In a similar way, our bodies and minds never evolved to be under extreme stress for long periods of time. We are fine with stress while we are running away from a woolly mammoth. We are not designed for the kind of persistent low-level stress created by constantly having $100 in our account when the rent is $500. Unfortunately, our brains save resources by using the reward system to handle chronic stress. This means that stress increases addiction and addiction increases stress and both flow through to anxiety and depression.

Addiction and stress are not the only ways to create anxiety and depression but they are now the dominant pathways for most of us. The good news is that knowing the enemy is the key to stopping it. Once we know exactly how our operating system works and how it can be manipulated, we can use that knowledge to give ourselves the edge.

Part of the reason I didn’t think I was addicted to sugar was that I didn’t think I was eating that much of it. Then I started reading food labels. I found out that just by eating a bowl of Sultana Bran and a glass of orange juice, I had consumed 20 teaspoons of sugar before I pushed back from the breakfast table. That was just the start. BBQ sauce can be half sugar, some yoghurt has more sugar than ice-cream and there is often more sugar in low-fat mayonnaise than Coke. Knowing how much I was eating, and reading the science of exactly how it addicted me to make sure I kept eating, was the key to me stopping. I am hoping this book can do the same for all of us, with the addictions we may not be aware we have.

Addiction is loss of control. It is not being able to say ‘no’ when offered just one chocolate. It is settling down to a quick look at your socials and then wondering what happened to the last three hours. It is having just one more game, then realising the night has disappeared. It’s putting on one more multi-bet because you are sure your luck has changed. We may not feel like rats in a cage being manipulated to press the lever for reward, but that is the subtle art of addiction. If you want to see if you really are exercising free will, just try to stop.

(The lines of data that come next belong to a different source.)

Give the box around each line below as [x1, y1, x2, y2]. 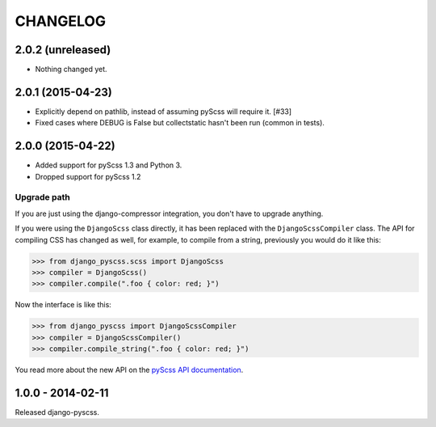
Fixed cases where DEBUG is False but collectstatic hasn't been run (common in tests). [35, 118, 325, 128]
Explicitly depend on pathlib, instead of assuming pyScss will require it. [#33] [35, 106, 292, 116]
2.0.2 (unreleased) [15, 43, 111, 57]
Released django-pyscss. [15, 407, 100, 416]
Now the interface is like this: [15, 300, 112, 310]
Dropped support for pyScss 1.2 [35, 171, 141, 181]
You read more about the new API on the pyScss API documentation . [15, 365, 244, 375]
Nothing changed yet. [35, 65, 108, 74]
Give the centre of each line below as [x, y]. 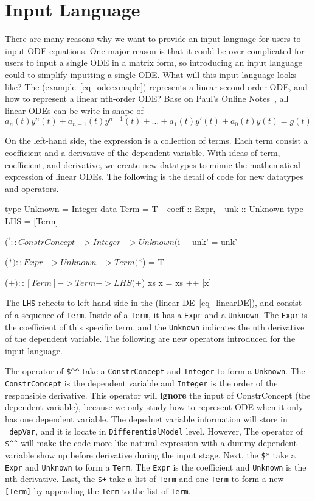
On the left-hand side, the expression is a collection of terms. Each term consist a [157, 140]
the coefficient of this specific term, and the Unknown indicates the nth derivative [155, 326]
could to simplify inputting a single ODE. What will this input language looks [151, 74]
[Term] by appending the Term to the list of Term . [98, 490]
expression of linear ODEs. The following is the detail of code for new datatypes [154, 176]
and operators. [32, 188]
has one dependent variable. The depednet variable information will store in [146, 418]
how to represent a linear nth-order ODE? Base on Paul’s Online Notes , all [147, 98]
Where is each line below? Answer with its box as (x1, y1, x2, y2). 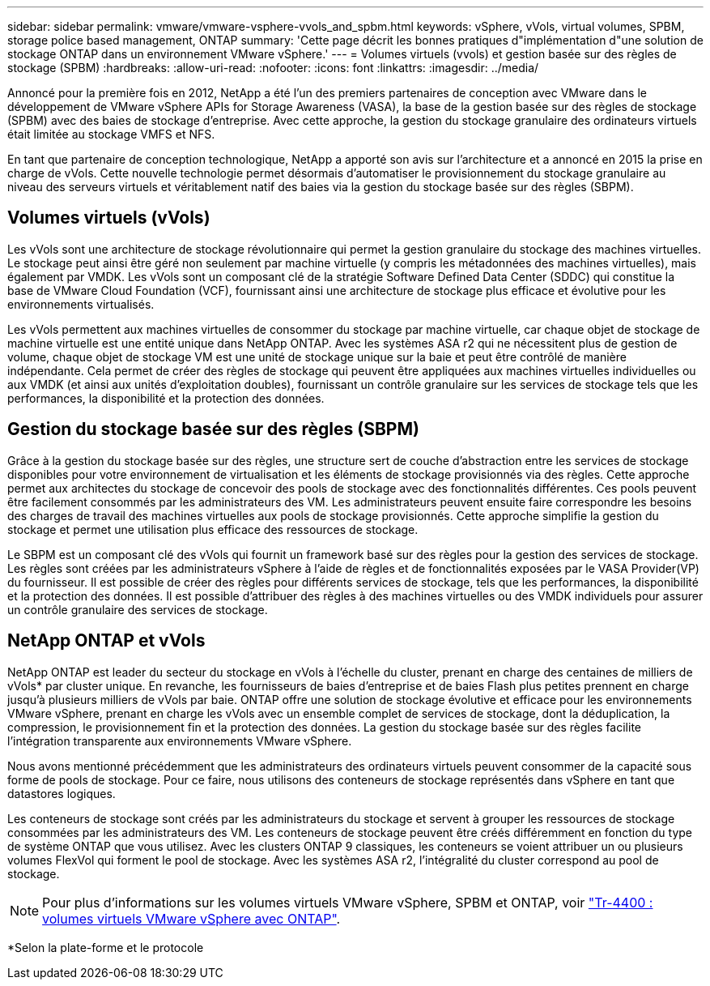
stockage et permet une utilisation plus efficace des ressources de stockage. (7, 522, 419, 536)
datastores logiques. (7, 786, 116, 800)
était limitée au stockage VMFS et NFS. (7, 127, 215, 141)
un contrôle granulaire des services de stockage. (7, 602, 268, 617)
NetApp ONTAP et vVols (7, 630, 206, 651)
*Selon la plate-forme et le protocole (7, 940, 204, 954)
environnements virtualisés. (7, 297, 155, 311)
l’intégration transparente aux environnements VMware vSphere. (7, 733, 352, 748)
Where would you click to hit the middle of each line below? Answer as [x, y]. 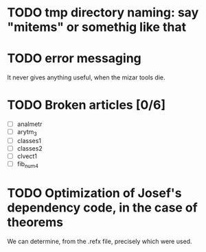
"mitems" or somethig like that [97, 27]
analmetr [30, 124]
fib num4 [28, 164]
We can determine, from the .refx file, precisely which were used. [100, 241]
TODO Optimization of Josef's [94, 193]
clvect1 [27, 156]
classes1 [29, 140]
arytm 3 [27, 133]
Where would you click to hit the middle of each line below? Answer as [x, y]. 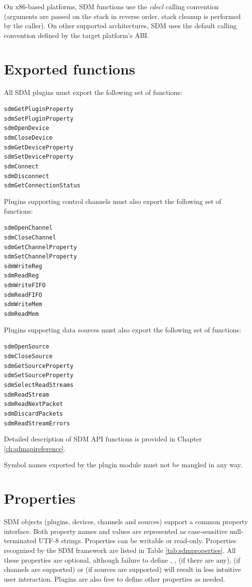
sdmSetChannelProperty [41, 257]
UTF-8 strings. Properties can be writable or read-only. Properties [137, 541]
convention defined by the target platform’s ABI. [77, 35]
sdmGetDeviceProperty [39, 147]
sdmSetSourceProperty [39, 376]
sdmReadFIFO [23, 295]
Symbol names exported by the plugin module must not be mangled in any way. [123, 465]
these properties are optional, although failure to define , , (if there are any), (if [122, 559]
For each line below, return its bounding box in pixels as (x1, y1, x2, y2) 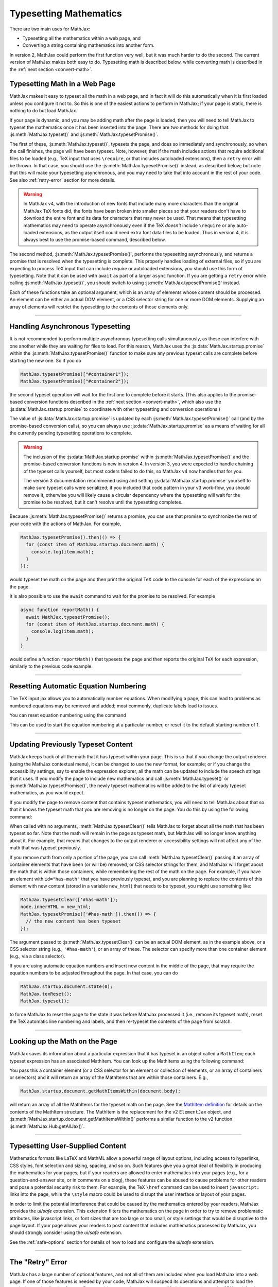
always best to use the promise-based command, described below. (23, 237, 166, 243)
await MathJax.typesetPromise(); (26, 614, 110, 620)
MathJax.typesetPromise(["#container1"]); (20, 371, 129, 377)
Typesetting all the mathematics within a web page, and (22, 35, 141, 41)
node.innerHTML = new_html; (20, 904, 91, 910)
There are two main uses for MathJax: (9, 26, 91, 32)
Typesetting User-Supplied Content (9, 1142, 127, 1151)
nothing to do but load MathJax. (9, 108, 77, 114)
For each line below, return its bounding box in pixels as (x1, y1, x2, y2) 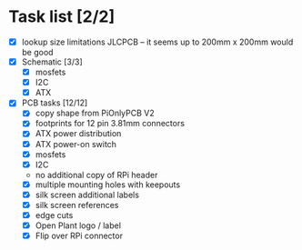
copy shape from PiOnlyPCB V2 (35, 107, 156, 119)
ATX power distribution (35, 128, 122, 139)
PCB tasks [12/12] (21, 97, 88, 108)
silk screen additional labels (35, 189, 140, 200)
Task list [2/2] (8, 6, 116, 27)
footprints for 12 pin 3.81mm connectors (35, 118, 186, 129)
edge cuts (35, 209, 74, 220)
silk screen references (35, 199, 119, 210)
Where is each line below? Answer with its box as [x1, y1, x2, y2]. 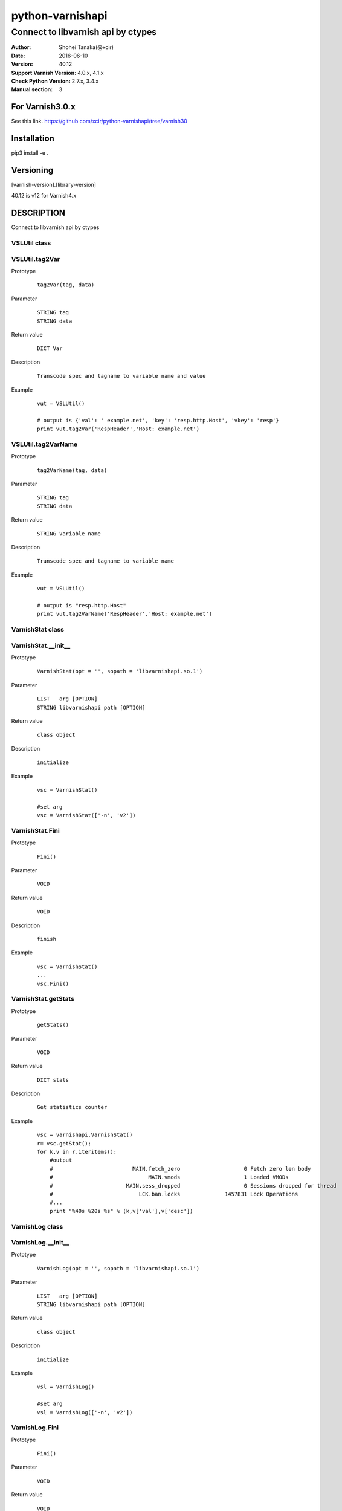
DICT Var [37, 345, 63, 352]
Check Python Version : [11, 77, 71, 85]
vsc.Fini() [37, 980, 69, 987]
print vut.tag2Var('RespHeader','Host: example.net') [37, 425, 199, 432]
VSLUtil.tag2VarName [11, 440, 78, 448]
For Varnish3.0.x [11, 102, 76, 112]
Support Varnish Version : [11, 69, 77, 76]
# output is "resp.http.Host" [37, 602, 127, 609]
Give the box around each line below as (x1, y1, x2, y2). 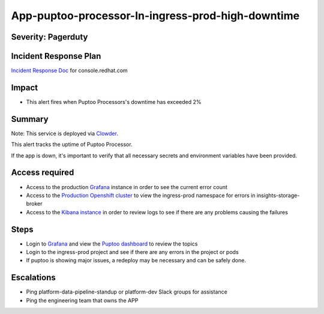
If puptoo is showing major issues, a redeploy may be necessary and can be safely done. (26, 257, 246, 264)
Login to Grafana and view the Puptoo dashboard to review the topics (26, 240, 198, 247)
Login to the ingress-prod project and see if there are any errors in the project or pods (26, 249, 239, 256)
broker (26, 200, 43, 207)
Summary (11, 114, 49, 124)
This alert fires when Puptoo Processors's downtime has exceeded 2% (26, 98, 202, 105)
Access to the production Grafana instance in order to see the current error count (26, 183, 228, 190)
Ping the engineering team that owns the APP (26, 297, 139, 304)
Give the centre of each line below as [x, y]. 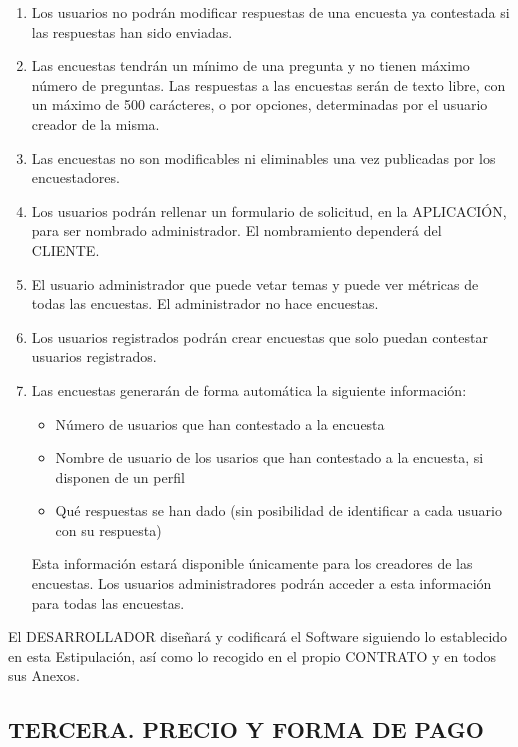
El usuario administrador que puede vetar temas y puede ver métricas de [255, 283]
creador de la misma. [95, 123]
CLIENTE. [65, 249]
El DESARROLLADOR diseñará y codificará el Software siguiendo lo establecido [258, 636]
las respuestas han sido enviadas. [132, 31]
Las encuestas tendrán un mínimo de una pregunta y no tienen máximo [250, 65]
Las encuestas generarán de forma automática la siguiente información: [249, 389]
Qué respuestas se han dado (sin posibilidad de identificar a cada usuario [278, 510]
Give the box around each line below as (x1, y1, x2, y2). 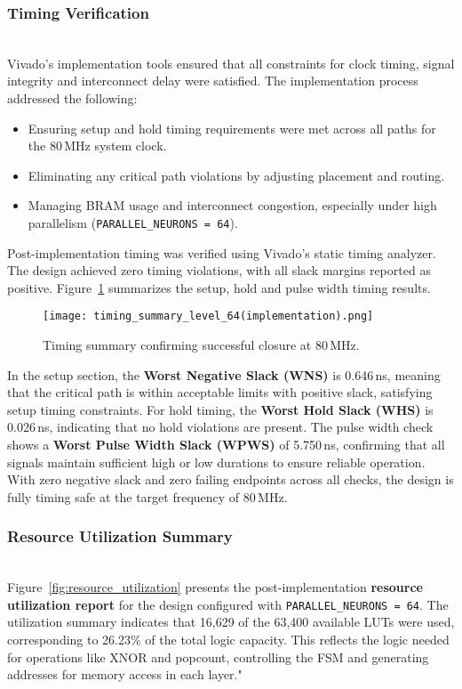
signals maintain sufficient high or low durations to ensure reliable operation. (7, 452, 426, 471)
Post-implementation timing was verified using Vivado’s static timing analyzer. (7, 243, 436, 262)
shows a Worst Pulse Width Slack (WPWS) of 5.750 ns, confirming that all (7, 435, 445, 454)
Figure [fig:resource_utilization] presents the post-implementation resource (7, 578, 423, 596)
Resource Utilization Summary (7, 525, 233, 547)
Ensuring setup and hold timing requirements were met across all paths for (28, 118, 436, 137)
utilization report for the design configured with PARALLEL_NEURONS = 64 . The (7, 595, 449, 613)
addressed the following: (7, 89, 138, 107)
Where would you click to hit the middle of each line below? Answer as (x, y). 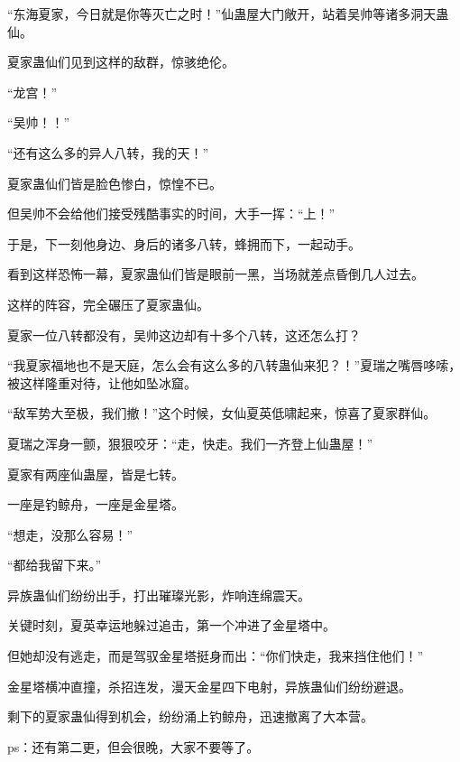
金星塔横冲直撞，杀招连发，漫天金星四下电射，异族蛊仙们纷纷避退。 (209, 686)
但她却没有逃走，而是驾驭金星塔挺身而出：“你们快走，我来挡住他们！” (216, 656)
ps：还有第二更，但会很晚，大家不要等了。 (133, 746)
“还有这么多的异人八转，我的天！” (108, 152)
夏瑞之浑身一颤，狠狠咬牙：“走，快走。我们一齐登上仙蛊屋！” (190, 443)
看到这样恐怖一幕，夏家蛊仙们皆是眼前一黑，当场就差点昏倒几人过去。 (216, 274)
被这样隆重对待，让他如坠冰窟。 (102, 382)
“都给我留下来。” (55, 565)

Anxiety and depression are a direct result of dopamine signalling. Too many dopamine hits too often will lead to mental illness as certainly as night follows day. We can get those dopamine hits by becoming addicted to substances or behaviours that deliver them or by living in a state of stress. Both of these processes are significantly accelerated by uncertainty. Uncertainty takes an interesting and rewarding experience and at least doubles the perceived excitement and the size of the consequent dopamine spike. Equally, when bad things may or may not happen, the uncertainty at leastdoubles the dopamine hit, to make sure we are on full alert. It is like a free supersized dopamine hit for no extra effort.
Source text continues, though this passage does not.